Adriano Kestenholz, Vincenzo Vela. Il sogno della materia, veduta dell'installazione
Adriano Kestenholz, Vincenzo Vela. The dream of matter, installation view


Adriano Kestenholz, Vincenzo Vela. Il sogno della materia, veduta dell'installazione
Adriano Kestenholz, Vincenzo Vela. The dream of matter, installation view


Adriano Kestenholz, Vincenzo Vela. Il sogno della materia, veduta dell'installazione
Adriano Kestenholz, Vincenzo Vela. The dream of matter, installation view


Adriano Kestenholz, Vincenzo Vela. Il sogno della materia, veduta dell'installazione
Adriano Kestenholz, Vincenzo Vela. The dream of matter, installation view


Adriano Kestenholz, Vincenzo Vela. Il sogno della materia, veduta dell'installazione
Adriano Kestenholz, Vincenzo Vela. The dream of matter, installation view

What aspect of Vincenzo Vela’s art do you intend to emphasize with the title “The Dream of Matter”?

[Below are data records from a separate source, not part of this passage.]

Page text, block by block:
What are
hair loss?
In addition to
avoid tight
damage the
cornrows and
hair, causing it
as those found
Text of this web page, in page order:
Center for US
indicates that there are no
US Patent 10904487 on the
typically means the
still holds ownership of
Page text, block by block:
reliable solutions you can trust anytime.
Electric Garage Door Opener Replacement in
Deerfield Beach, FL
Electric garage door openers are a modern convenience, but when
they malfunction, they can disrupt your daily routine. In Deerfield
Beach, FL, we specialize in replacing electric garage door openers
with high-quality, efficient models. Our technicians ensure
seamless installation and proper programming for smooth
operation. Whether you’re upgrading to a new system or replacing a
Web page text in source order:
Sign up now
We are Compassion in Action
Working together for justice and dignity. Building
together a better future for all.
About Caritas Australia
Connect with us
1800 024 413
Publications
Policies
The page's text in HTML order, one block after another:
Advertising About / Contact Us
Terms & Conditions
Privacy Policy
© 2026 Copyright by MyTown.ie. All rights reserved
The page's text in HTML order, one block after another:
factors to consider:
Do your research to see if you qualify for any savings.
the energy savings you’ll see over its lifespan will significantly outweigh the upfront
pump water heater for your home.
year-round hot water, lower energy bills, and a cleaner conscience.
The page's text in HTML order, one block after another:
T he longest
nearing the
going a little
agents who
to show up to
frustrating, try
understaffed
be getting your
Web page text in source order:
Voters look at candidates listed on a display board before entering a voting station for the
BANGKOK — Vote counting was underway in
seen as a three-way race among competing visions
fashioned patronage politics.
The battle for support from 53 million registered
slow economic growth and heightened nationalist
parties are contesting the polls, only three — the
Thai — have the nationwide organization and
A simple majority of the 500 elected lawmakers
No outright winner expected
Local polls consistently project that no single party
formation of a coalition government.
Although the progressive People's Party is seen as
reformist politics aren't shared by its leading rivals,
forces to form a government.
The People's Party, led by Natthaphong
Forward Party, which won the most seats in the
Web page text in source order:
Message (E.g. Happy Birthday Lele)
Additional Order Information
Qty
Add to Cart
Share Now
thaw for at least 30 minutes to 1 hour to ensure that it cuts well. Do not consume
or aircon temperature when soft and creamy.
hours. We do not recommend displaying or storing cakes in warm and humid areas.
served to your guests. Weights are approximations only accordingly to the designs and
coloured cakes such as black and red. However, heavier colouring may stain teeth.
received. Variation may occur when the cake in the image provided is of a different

Vincenzo Vela. The Dream of Matter is a deliberately enigmatic title. A title that launches issues rather than answering questions. How does a project materialize? What is the subject? Is matter also a dream? Does matter dream? Then there is an allusion in the title to the apparent immateriality of the digital image: what is the matter in which Vela’s work goes to be embodied from the moment it is transposed into another language? What matter are we talking about when a work is repurposed through other media?

What gave you the idea to make this video installation? How did you realize it concretely?

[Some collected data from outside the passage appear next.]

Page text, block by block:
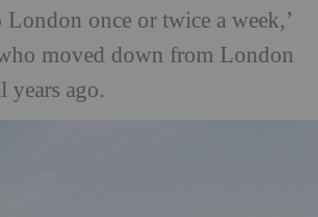
once or twice a week,’
moved down from London
years ago.
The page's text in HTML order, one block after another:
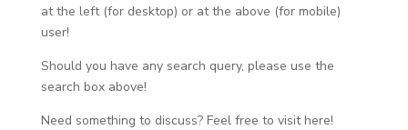
at the left (for desktop) or at the above (for mobile)
user!
Should you have any search query, please use the
search box above!
Need something to discuss? Feel free to visithere!
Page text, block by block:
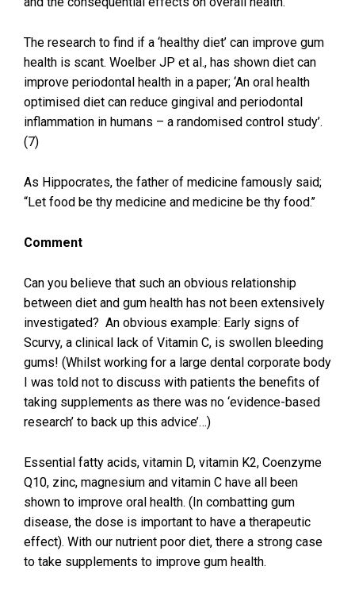
The research to find if a ‘healthy diet’ can improve gum
health is scant. Woelber JP et al., has shown diet can
improve periodontal health in a paper; ‘An oral health
optimised diet can reduce gingival and periodontal
inflammation in humans – a randomised control study’.
(7)
As Hippocrates, the father of medicine famously said;
“Let food be thy medicine and medicine be thy food.’’
Comment
Can you believe that such an obvious relationship
between diet and gum health has not been extensively
investigated? An obvious example: Early signs of
Scurvy, a clinical lack of Vitamin C, is swollen bleeding
gums! (Whilst working for a large dental corporate body
I was told not to discuss with patients the benefits of
taking supplements as there was no ‘evidence-based
research’ to back up this advice’…)
Essential fatty acids, vitamin D, vitamin K2, Coenzyme
Q10, zinc, magnesium and vitamin C have all been
shown to improve oral health. (In combatting gum
disease, the dose is important to have a therapeutic
effect). With our nutrient poor diet, there a strong case
to take supplements to improve gum health.
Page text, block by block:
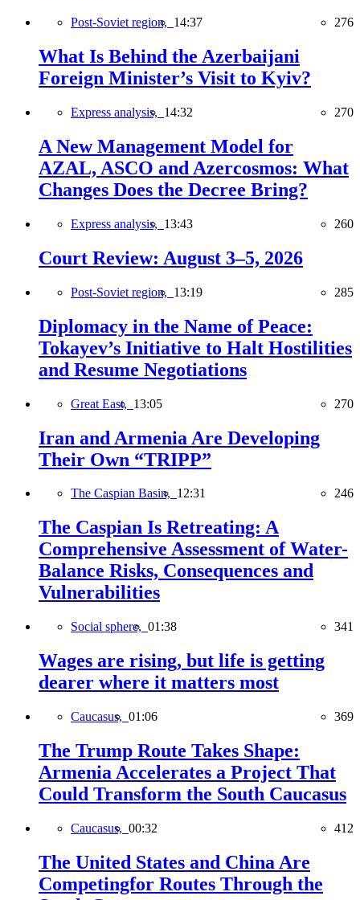
Post-Soviet region, 14:37 276
What Is Behind the Azerbaijani
Foreign Minister’s Visit to Kyiv?
Express analysis, 14:32 270
A New Management Model for
AZAL, ASCO and Azercosmos: What
Changes Does the Decree Bring?
Express analysis, 13:43 260
Court Review: August 3–5, 2026
Post-Soviet region, 13:19 285
Diplomacy in the Name of Peace:
Tokayev’s Initiative to Halt Hostilities
and Resume Negotiations
Great East, 13:05 270
Iran and Armenia Are Developing
Their Own “TRIPP”
The Caspian Basin, 12:31 246
The Caspian Is Retreating: A
Comprehensive Assessment of Water-
Balance Risks, Consequences and
Vulnerabilities
Social sphere, 01:38 341
Wages are rising, but life is getting
dearer where it matters most
Caucasus, 01:06 369
The Trump Route Takes Shape:
Armenia Accelerates a Project That
Could Transform the South Caucasus
Caucasus, 00:32 412
The United States and China Are
Competingfor Routes Through the

I have always noticed that in classical film productions a lot of energy and resources are consumed in order to flesh out only one form of expression; namely a documentary, a fiction or perhaps a series. The idea of declining a “subject” through different media vectors, of making it transmedia, so to speak, stems precisely from this observation and from a kind of economy in production. Said somewhat ironically, my idea of transmediality, stems from the concept of recycling, therefore of optimizing productive resources. The visual materials that make up the three vectors of the project (the video installation, the documentary, and the webclips) are more or less always the same but declined and edited according to each vector in a different and unique way with respect to the common thread that is the music.

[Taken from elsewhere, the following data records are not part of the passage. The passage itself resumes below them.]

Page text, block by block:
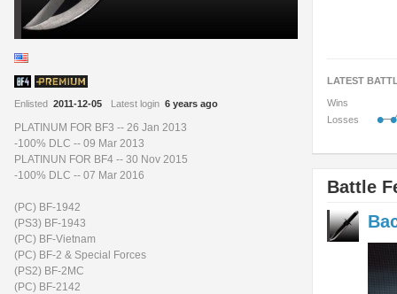
Enlisted 2011-12-05 Latest login 6 years ago
PLATINUM FOR BF3 -- 26 Jan 2013
-100% DLC -- 09 Mar 2013
PLATINUN FOR BF4 -- 30 Nov 2015
-100% DLC -- 07 Mar 2016
(PC) BF-1942
(PS3) BF-1943
(PC) BF-Vietnam
(PC) BF-2 & Special Forces
(PS2) BF-2MC
(PC) BF-2142
LATEST
Wins
Losses
• •
Battle
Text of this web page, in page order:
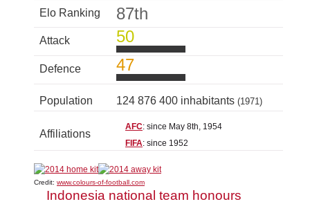
Elo Ranking 87th
Attack 50
Defence 47
Population 124 876 400 inhabitants (1971)
Affiliations
AFC: since May 8th, 1954
FIFA: since 1952
Credit: www.colours-of-football.com
Indonesia national team honours
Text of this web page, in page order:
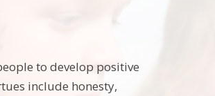
to develop positive
include honesty,
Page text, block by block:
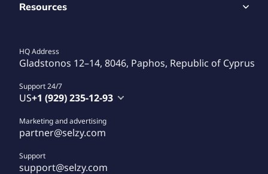
Resources
HQ Address
Gladstonos 12–14, 8046, Paphos, Republic of Cyprus
Support 24/7
US+1 (929) 235-12-93
Marketing and advertising
partner@selzy.com
Support
support@selzy.com
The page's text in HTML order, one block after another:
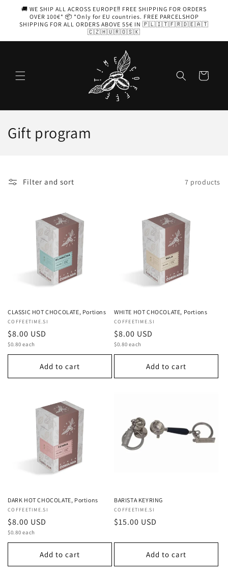
Skip to
content
🚚 WE SHIP ALL ACROSS EUROPE‼️ FREE SHIPPING FOR ORDERS
OVER 100€* 📦 *Only for EU countries. FREE PARCELSHOP
SHIPPING FOR ALL ORDERS ABOVE 55€ IN 🇵🇱🇮🇹🇫🇷🇩🇪🇦🇹
🇨🇿🇭🇺🇷🇴🇸🇰
Cart
C
n
:
Gift program
Filter and sort 7 products
CLASSIC HOT CHOCOLATE, Portions
Vendor:
COFFEETIME.SI
Regular
price
$8.00 USD
Unit
$0.80 each
Add to cart
WHITE HOT CHOCOLATE, Portions
Vendor:
COFFEETIME.SI
Regular
price
$8.00 USD
Unit
$0.80 each
Add to cart
DARK HOT CHOCOLATE, Portions
Vendor:
COFFEETIME.SI
Regular
price
$8.00 USD
Unit
$0.80 each
Add to cart
BARISTA KEYRING
Vendor:
COFFEETIME.SI
Regular
$15.00 USD
Add to cart
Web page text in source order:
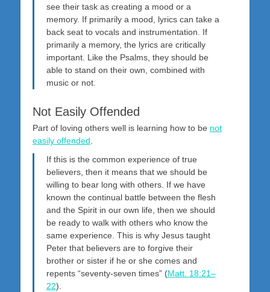
see their task as creating a mood or a
memory. If primarily a mood, lyrics can take a
back seat to vocals and instrumentation. If
primarily a memory, the lyrics are critically
important. Like the Psalms, they should be
able to stand on their own, combined with
music or not.
Not Easily Offended
Part of loving others well is learning how to be not
easily offended
If this is the common experience of true
believers, then it means that we should be
willing to bear long with others. If we have
known the continual battle between the flesh
and the Spirit in our own life, then we should
be ready to walk with others who know the
same experience. This is why Jesus taught
Peter that believers are to forgive their
brother or sister if he or she comes and
repents “seventy-seven times” (Matt. 18:21–
22).

The musical composition accompanying the video installation is by Andreas Pflüger and is inspired by seven themes in the Ticino sculptor’s work. Can you explain further what is meant.

The basis of the project is music understood as a universal language capable of emotionally amplifying what we feel in front of works of art. In this case, the plaster casts and sculptures of Vincenzo Vela. In audiovisual productions music usually enters in a second moment, it comes, so to speak, in addition to the work previously done on the image. In this project, however, as in my other works of the documentary-installation genre ( Mosaics of Piazza Armerina, based on a composition by Carlo Florindo Semini or Segantinian a based on a composition by Luigi Quadranti) the music actually precedes the making of the film and installation. So, after freely sourcing seven themes related to Vincenzo Vela’s work, I wanted to leave it to the flair of Andreas Pflüger, a composer with whom I have been collaborating for years, to interpret these themes with his own sensibility. The result was a composition for soprano and ensemble, in seven movements. The entire video installation, which is presented to the visitor as a multichannel installation, is thus based on the performance of the musical performance, conducted by maestro Alessandro Calcagnile. If I had to put an exergue to this work of mine, I would quote Bernard of Clairvaux’s phrase “Listen and you will see!”

What added value does it give to propose a video installation dedicated to Vela right in the artist’s house-museum?

The video installation is but one of the forms of contemporary expression capable of rededicating yesterday’s art to our time by removing it from being merely inert memory. Places like Vincenzo Vela’s house-museum are inexhaustible places, open pages susceptible to continuous rereading, powerful containers of culture, beauty and creativity.